CRIB was a prospective postmarketing multicentre pharmacokinetic study designed to detect
any placental transfer of Cimzia from mothers to infants.¹

The study involved women who were ≥30 weeks pregnant with chronic inflammatory
diseases (CID) that often affect women of childbearing age whose physician had decided to
continue Cimzia treatment during pregnancy prior to, and independently from, study
participation.²

CRIB Study: Results of the Trial

Lack of placental transfer of Cimzia during pregnancy results from CRIB, a prospective
postmarketing, pharmacokinetic study^1-2

Cimzia, due to its unique Fc-free structure, showed zero to minimal placental transfer from
mother to baby. The study found no measurable levels of Cimzia in 93% of infant blood
samples at birth (median 24.4 [range 5.0-49.4] μg/mL), and in all infant samples at Weeks 4
and 8 post birth (0.042 μg/mL).²

Plasma Cimzia concentrations in mothers and infants (n=14 mother–infant pairs)

No new safety signals for Cimzia were identified in mothers or infants, based on 21 screened
mothers and the 16 infants of all participating mothers. Data indicates no to minimal placental
transfer from mothers to infants with no anti-Cimzia antibodies detected in mothers,
umbilical cords, or infants at any time point, suggesting a lack of in utero foetal exposure
during the third trimester.^1,2

Cimzia, due to its unique Fc-free structure, showed zero to minimal placental transfer from
mother to baby.¹

Cimzia should only be used during pregnancy if clinically needed.
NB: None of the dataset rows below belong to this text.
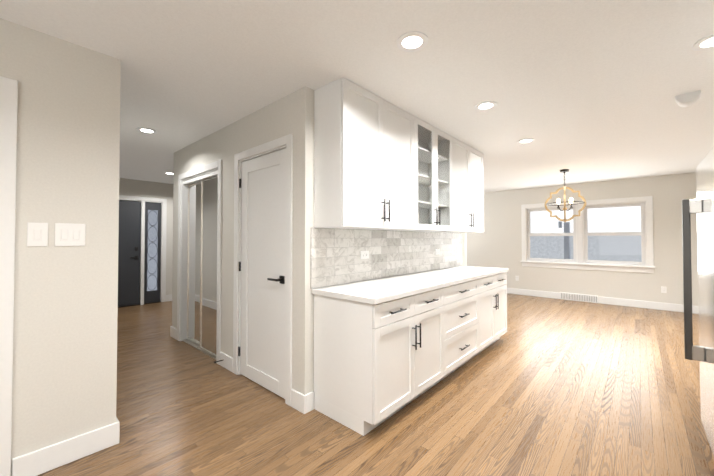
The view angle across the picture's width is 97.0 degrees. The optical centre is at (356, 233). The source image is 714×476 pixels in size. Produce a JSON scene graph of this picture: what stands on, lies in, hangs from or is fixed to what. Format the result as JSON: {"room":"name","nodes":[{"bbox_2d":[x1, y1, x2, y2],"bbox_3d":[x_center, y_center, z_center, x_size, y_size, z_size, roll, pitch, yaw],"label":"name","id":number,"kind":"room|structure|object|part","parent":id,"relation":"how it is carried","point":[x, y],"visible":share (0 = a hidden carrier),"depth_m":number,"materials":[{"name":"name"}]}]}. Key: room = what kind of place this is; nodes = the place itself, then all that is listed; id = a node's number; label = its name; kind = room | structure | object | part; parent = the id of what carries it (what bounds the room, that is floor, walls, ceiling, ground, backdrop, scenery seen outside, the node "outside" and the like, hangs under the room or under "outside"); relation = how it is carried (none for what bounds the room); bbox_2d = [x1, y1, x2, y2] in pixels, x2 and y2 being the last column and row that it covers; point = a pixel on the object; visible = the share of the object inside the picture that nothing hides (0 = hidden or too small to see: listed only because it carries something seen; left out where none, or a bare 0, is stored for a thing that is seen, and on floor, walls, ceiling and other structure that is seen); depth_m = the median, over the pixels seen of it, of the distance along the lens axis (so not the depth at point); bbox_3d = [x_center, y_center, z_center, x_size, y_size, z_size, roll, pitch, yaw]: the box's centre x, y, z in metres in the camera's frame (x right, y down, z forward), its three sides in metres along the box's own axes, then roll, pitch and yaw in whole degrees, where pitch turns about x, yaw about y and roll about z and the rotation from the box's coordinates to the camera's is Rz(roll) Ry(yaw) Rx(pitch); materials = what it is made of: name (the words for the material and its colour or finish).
{"room":"kitchen","nodes":[
{"label":"kitchen","id":0,"kind":"room"},
{"bbox_2d":[0,18,91,475],"bbox_3d":[-2.651,0.083,0.846,0.120,2.450,2.970,-1,-1,42],"label":"wall","id":1,"kind":"structure","parent":0,"point":[64,380],"depth_m":1.78,"materials":[{"name":"paint"}]},
{"bbox_2d":[0,76,17,475],"bbox_3d":[-2.179,0.247,1.359,0.136,2.140,0.949,-1,-1,42],"label":"door frame","id":2,"kind":"structure","parent":1,"relation":"attached to","point":[8,116],"depth_m":1.65,"materials":[{"name":"white wood"}]},
{"bbox_2d":[27,222,47,246],"bbox_3d":[-1.763,0.005,1.743,0.010,0.132,0.082,-1,-1,42],"label":"light switch","id":3,"kind":"object","parent":1,"relation":"attached to","point":[37,234],"visible":1,"depth_m":1.74,"materials":[{"name":"white plastic"}]},
{"bbox_2d":[12,422,115,475],"bbox_3d":[-1.673,1.257,1.819,0.019,0.135,0.426,-1,-1,42],"label":"baseboard","id":4,"kind":"structure","parent":1,"relation":"attached to","point":[48,458],"depth_m":1.81,"materials":[{"name":"white wood"}]},
{"bbox_2d":[54,223,85,245],"bbox_3d":[-1.673,0.007,1.843,0.010,0.132,0.134,-1,-1,42],"label":"double light switch","id":5,"kind":"object","parent":1,"relation":"attached to","point":[68,234],"visible":1,"depth_m":1.84,"materials":[{"name":"white plastic"}]},
{"bbox_2d":[88,50,123,431],"bbox_3d":[-3.409,0.130,3.619,4.947,2.450,0.120,-1,-1,42],"label":"wall","id":6,"kind":"structure","parent":0,"point":[107,186],"depth_m":1.96,"materials":[{"name":"paint"}]},
{"bbox_2d":[116,417,119,443],"bbox_3d":[-3.313,1.288,3.605,4.843,0.135,0.016,-1,-1,42],"label":"baseboard","id":7,"kind":"structure","parent":6,"relation":"attached to","point":[117,421],"depth_m":1.99,"materials":[{"name":"white wood"}]},
{"bbox_2d":[124,178,171,294],"bbox_3d":[-3.882,0.183,6.712,0.120,2.450,3.840,-1,-1,42],"label":"wall","id":8,"kind":"structure","parent":0,"point":[138,188],"depth_m":6.53,"materials":[{"name":"paint"}]},
{"bbox_2d":[118,200,140,305],"bbox_3d":[-4.576,0.367,5.901,0.071,2.011,0.887,-1,-1,42],"label":"front door","id":9,"kind":"structure","parent":8,"relation":"in","point":[129,239],"depth_m":6.09,"materials":[{"name":"black wood"}]},
{"bbox_2d":[118,195,166,307],"bbox_3d":[-4.467,0.337,6.043,0.136,2.120,1.416,-1,-1,42],"label":"door frame","id":10,"kind":"structure","parent":8,"relation":"attached to","point":[143,200],"depth_m":6.33,"materials":[{"name":"wood"}]},
{"bbox_2d":[144,202,160,302],"bbox_3d":[-4.148,0.375,6.396,0.040,2.011,0.291,-1,-1,42],"label":"sidelight window","id":11,"kind":"structure","parent":8,"relation":"in","point":[152,268],"depth_m":6.39,"materials":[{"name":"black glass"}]},
{"bbox_2d":[166,294,171,301],"bbox_3d":[-3.243,1.351,7.305,0.016,0.135,2.114,-1,-1,42],"label":"baseboard","id":12,"kind":"structure","parent":8,"relation":"attached to","point":[168,297],"depth_m":6.56,"materials":[{"name":"white wood"}]},
{"bbox_2d":[172,152,175,229],"bbox_3d":[-1.474,0.158,5.235,0.120,2.450,2.834,-1,-1,42],"label":"wall","id":13,"kind":"structure","parent":0,"point":[174,175],"depth_m":4.21,"materials":[{"name":"paint"}]},
{"bbox_2d":[170,326,176,336],"bbox_3d":[-1.523,1.316,5.262,0.016,0.135,2.870,-1,-1,42],"label":"baseboard","id":14,"kind":"structure","parent":13,"relation":"attached to","point":[173,331],"depth_m":4.13,"materials":[{"name":"white wood"}]},
{"bbox_2d":[172,93,291,357],"bbox_3d":[-1.393,0.126,3.344,2.520,2.450,0.120,-1,-1,42],"label":"wall","id":15,"kind":"structure","parent":0,"point":[273,121],"depth_m":3.18,"materials":[{"name":"paint"}]},
{"bbox_2d":[177,160,221,364],"bbox_3d":[-1.814,0.297,3.707,1.195,2.120,0.136,-1,-1,42],"label":"trim","id":16,"kind":"structure","parent":15,"relation":"attached to","point":[184,183],"depth_m":4.00,"materials":[{"name":"white wood"}]},
{"bbox_2d":[182,175,217,359],"bbox_3d":[-1.809,0.363,3.712,1.023,1.988,0.080,-1,-1,42],"label":"mirrored closet doors","id":17,"kind":"structure","parent":15,"relation":"in","point":[202,270],"depth_m":3.68,"materials":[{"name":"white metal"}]},
{"bbox_2d":[216,352,232,371],"bbox_3d":[-1.301,1.280,3.151,0.278,0.135,0.016,-1,-1,42],"label":"baseboard","id":18,"kind":"structure","parent":15,"relation":"attached to","point":[226,361],"depth_m":3.14,"materials":[{"name":"white wood"}]},
{"bbox_2d":[238,148,285,398],"bbox_3d":[-0.851,0.321,2.777,0.761,2.024,0.102,-1,-1,42],"label":"pantry door","id":19,"kind":"structure","parent":15,"relation":"in","point":[262,267],"depth_m":2.77,"materials":[{"name":"white wood"}]},
{"bbox_2d":[233,134,292,405],"bbox_3d":[-0.811,0.281,2.811,0.919,2.120,0.136,-1,-1,42],"label":"door frame","id":20,"kind":"structure","parent":15,"relation":"attached to","point":[281,143],"depth_m":2.61,"materials":[{"name":"white wood"}]},
{"bbox_2d":[0,0,713,192],"bbox_3d":[-0.525,-1.127,4.104,8.630,0.080,10.870,-1,-1,42],"label":"ceiling","id":21,"kind":"structure","parent":0,"point":[585,91],"depth_m":2.14,"materials":[{"name":"paint"}]},
{"bbox_2d":[136,127,156,133],"bbox_3d":[-2.240,-1.096,3.362,0.184,0.006,0.184,-1,-1,42],"label":"recessed light","id":22,"kind":"object","parent":21,"relation":"in","point":[146,130],"visible":0.96,"depth_m":3.36,"materials":[{"name":"white plastic"}]},
{"bbox_2d":[396,31,427,51],"bbox_3d":[0.324,-1.122,1.850,0.184,0.006,0.184,-1,-1,42],"label":"recessed light","id":23,"kind":"object","parent":21,"relation":"in","point":[413,41],"visible":1,"depth_m":1.84,"materials":[{"name":"white plastic"}]},
{"bbox_2d":[474,101,496,110],"bbox_3d":[1.117,-1.107,2.737,0.184,0.006,0.184,-1,-1,42],"label":"recessed light","id":24,"kind":"object","parent":21,"relation":"in","point":[485,105],"visible":1,"depth_m":2.73,"materials":[{"name":"white plastic"}]},
{"bbox_2d":[517,138,534,143],"bbox_3d":[1.989,-1.090,3.714,0.184,0.006,0.184,-1,-1,42],"label":"recessed light","id":25,"kind":"object","parent":21,"relation":"in","point":[526,140],"visible":1,"depth_m":3.70,"materials":[{"name":"white plastic"}]},
{"bbox_2d":[545,169,585,221],"bbox_3d":[3.473,-0.626,5.277,0.579,0.880,0.579,-1,-1,42],"label":"chandelier","id":26,"kind":"object","parent":21,"relation":"hanging from","point":[570,201],"visible":1,"depth_m":5.24,"materials":[{"name":"brown metal"}]},
{"bbox_2d":[675,90,700,106],"bbox_3d":[2.648,-1.101,2.527,0.145,0.162,0.117,-1,-1,42],"label":"smoke detector","id":27,"kind":"object","parent":21,"relation":"attached to","point":[687,99],"visible":0.56,"depth_m":2.50,"materials":[{"name":"white plastic"}]},
{"bbox_2d":[692,34,713,50],"bbox_3d":[2.084,-1.122,1.839,0.184,0.006,0.184,-1,-1,42],"label":"recessed light","id":28,"kind":"object","parent":21,"relation":"in","point":[706,43],"visible":1,"depth_m":1.87,"materials":[{"name":"white plastic"}]},
{"bbox_2d":[37,293,713,475],"bbox_3d":[-0.525,1.403,4.061,8.630,0.080,10.870,-1,-1,42],"label":"floor","id":29,"kind":"structure","parent":0,"point":[543,386],"depth_m":2.33,"materials":[{"name":"brown wood"}]},
{"bbox_2d":[314,290,445,435],"bbox_3d":[0.210,0.899,2.571,0.598,0.875,0.955,-1,-1,42],"label":"base cabinet","id":30,"kind":"object","parent":29,"relation":"on","point":[407,311],"depth_m":2.24,"materials":[{"name":"wood"}]},
{"bbox_2d":[312,266,505,305],"bbox_3d":[0.800,0.453,3.228,0.612,0.039,2.754,-1,-1,42],"label":"countertop","id":31,"kind":"structure","parent":30,"relation":"on","point":[375,291],"depth_m":2.62,"materials":[{"name":"white stone"}]},
{"bbox_2d":[446,278,481,376],"bbox_3d":[0.794,0.911,3.225,0.598,0.875,0.917,-1,-1,42],"label":"base cabinet","id":32,"kind":"object","parent":29,"relation":"on","point":[464,300],"depth_m":3.04,"materials":[{"name":"wood"}]},
{"bbox_2d":[482,270,507,350],"bbox_3d":[1.379,0.922,3.879,0.598,0.875,0.955,-1,-1,42],"label":"base cabinet","id":33,"kind":"object","parent":29,"relation":"on","point":[494,288],"depth_m":3.67,"materials":[{"name":"wood"}]},
{"bbox_2d":[682,146,713,455],"bbox_3d":[2.220,0.434,1.517,0.872,1.770,0.910,-1,-1,42],"label":"fridge","id":34,"kind":"object","parent":29,"relation":"on","point":[701,206],"visible":1,"depth_m":1.91,"materials":[{"name":"silver metal"}]},
{"bbox_3d":[2.070,0.282,1.942,0.084,0.990,0.040,-1,-1,42],"label":"handle","id":35,"kind":"part","parent":34,"relation":"part of","materials":[{"name":"silver metal"}]},
{"bbox_3d":[1.982,0.383,1.730,0.065,1.660,0.910,-1,-1,42],"label":"door","id":36,"kind":"part","parent":34,"relation":"part of","materials":[{"name":"silver metal"}]},
{"bbox_2d":[292,86,463,394],"bbox_3d":[0.503,0.128,3.470,0.140,2.450,2.834,-1,-1,42],"label":"wall","id":37,"kind":"structure","parent":0,"point":[303,98],"depth_m":2.41,"materials":[{"name":"paint"}]},
{"bbox_2d":[360,251,368,258],"bbox_3d":[0.072,0.192,2.857,0.008,0.072,0.116,-1,-1,42],"label":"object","id":38,"kind":"structure","parent":37,"relation":"attached to","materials":[{"name":"white plastic"}]},
{"bbox_2d":[311,78,421,229],"bbox_3d":[0.123,-0.572,2.713,0.313,1.065,1.013,-1,-1,42],"label":"upper cabinet","id":39,"kind":"object","parent":37,"relation":"attached to","point":[368,149],"depth_m":2.43,"materials":[{"name":"wood"}]},
{"bbox_2d":[310,228,461,288],"bbox_3d":[0.564,0.204,3.421,0.009,0.463,2.744,-1,-1,42],"label":"backsplash","id":40,"kind":"structure","parent":37,"relation":"attached to","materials":[{"name":"tile"}]},
{"bbox_2d":[422,134,483,233],"bbox_3d":[1.253,-0.551,3.978,0.313,1.065,1.014,-1,-1,42],"label":"upper cabinet","id":41,"kind":"object","parent":37,"relation":"attached to","point":[452,170],"depth_m":3.63,"materials":[{"name":"wood"}]},
{"bbox_2d":[464,233,467,265],"bbox_3d":[-0.521,0.177,6.391,5.560,2.450,0.120,-1,-1,42],"label":"wall","id":42,"kind":"structure","parent":0,"point":[465,234],"depth_m":4.57,"materials":[{"name":"paint"}]},
{"bbox_2d":[468,173,698,305],"bbox_3d":[3.891,0.194,7.344,6.150,2.450,0.120,-1,-1,42],"label":"wall","id":43,"kind":"structure","parent":0,"point":[499,245],"depth_m":6.32,"materials":[{"name":"paint"}]},
{"bbox_2d":[507,288,559,298],"bbox_3d":[3.009,1.363,8.021,3.665,0.135,0.016,-1,-1,42],"label":"baseboard","id":44,"kind":"structure","parent":43,"relation":"attached to","point":[556,295],"depth_m":7.13,"materials":[{"name":"white wood"}]},
{"bbox_2d":[560,292,597,302],"bbox_3d":[4.619,1.331,6.579,0.650,0.150,0.022,-1,-1,42],"label":"air vent","id":45,"kind":"object","parent":43,"relation":"in","point":[579,297],"visible":1,"depth_m":6.56,"materials":[{"name":"white metal"}]},
{"bbox_2d":[520,196,654,272],"bbox_3d":[4.676,0.031,6.609,2.265,1.430,0.175,-1,-1,42],"label":"window","id":46,"kind":"structure","parent":43,"relation":"in","point":[580,263],"depth_m":6.52,"materials":[{"name":"white wood"}]},
{"bbox_3d":[4.688,0.014,6.623,2.005,1.175,0.078,-1,-1,42],"label":"window sashes","id":47,"kind":"part","parent":46,"relation":"part of","materials":[{"name":"white wood"}]},
{"bbox_2d":[598,297,698,313],"bbox_3d":[5.491,1.325,5.804,1.675,0.135,0.016,-1,-1,42],"label":"baseboard","id":48,"kind":"structure","parent":43,"relation":"attached to","point":[603,300],"depth_m":5.88,"materials":[{"name":"white wood"}]},
{"bbox_2d":[661,286,666,292],"bbox_3d":[5.578,1.021,5.737,0.072,0.116,0.008,-1,-1,42],"label":"electrical outlet","id":49,"kind":"object","parent":43,"relation":"attached to","point":[663,289],"visible":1,"depth_m":5.74,"materials":[{"name":"white plastic"}]},
{"label":"outside","id":50,"kind":"structure","parent":0,"visible":0},
{"bbox_2d":[530,206,641,261],"bbox_3d":[6.203,-1.301,9.140,15.000,6.500,0.100,-1,-1,42],"label":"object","id":51,"kind":"structure","parent":50,"point":[598,220],"depth_m":8.66,"materials":[{"name":"clear glass"}]},
{"bbox_3d":[5.257,1.956,8.025,15.000,0.050,2.740,-1,-1,42],"label":"ground","id":52,"kind":"structure","parent":50,"visible":0},
{"bbox_2d":[558,222,570,258],"bbox_3d":[5.836,0.795,8.889,0.340,2.300,0.690,-1,-1,42],"label":"column","id":53,"kind":"structure","parent":52,"relation":"on","point":[566,245],"depth_m":8.57,"materials":[{"name":"grey"}]}
]}
1. EULAR Abstract (EULAR17-1640): Lack of Placental Transfer of Certolizumab Pegol During
Pregnancy: Results from CRIB, a Prospective, Postmarketing, Multicenter, Pharmacokinetic
Study. Mariette X, et al. Presented at the Annual European Congress of Rheumatology in Madrid.
2. Mariette X, et al. Annals of the Rheumatic Diseases 2018;77:228-233.